■ **Directions**:
Extract the text of each entry below exactly, leaving every image behind.

——

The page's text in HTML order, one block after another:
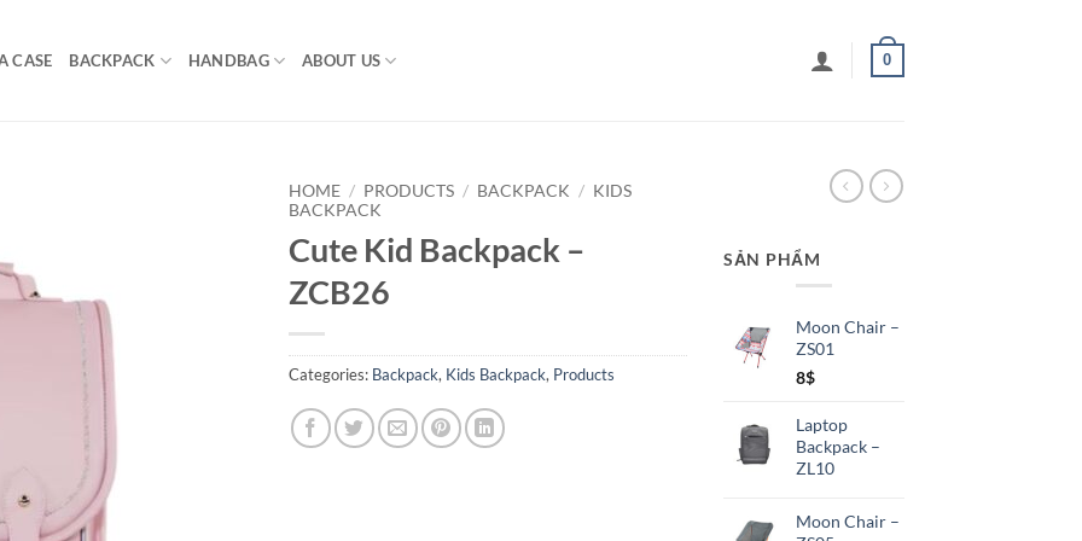
CASE BACKPACK HANDBAG ABOUT US 0
HOME / PRODUCTS / BACKPACK / KIDS
BACKPACK
Cute Kid Backpack –
ZCB26
Categories: Backpack, Kids Backpack, Products
SẢN PHẨM
Moon Chair –
ZS01
8$
Laptop
Backpack –
ZL10
Moon Chair –
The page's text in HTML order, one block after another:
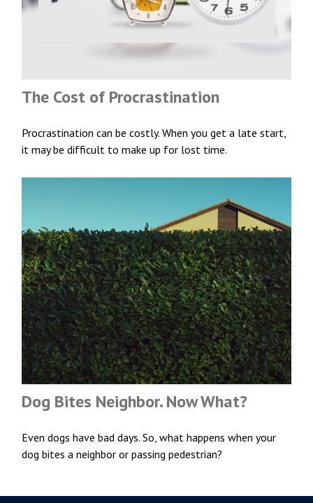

——

■ **Problem solution**:
The page's text in HTML order, one block after another:
CASE BACKPACK HANDBAG ABOUT US 0
HOME / PRODUCTS / BACKPACK / KIDS
BACKPACK
Cute Kid Backpack –
ZCB26
Categories: Backpack, Kids Backpack, Products
SẢN PHẨM
Moon Chair –
ZS01
8$
Laptop
Backpack –
ZL10
Moon Chair –
The page's text in HTML order, one block after another:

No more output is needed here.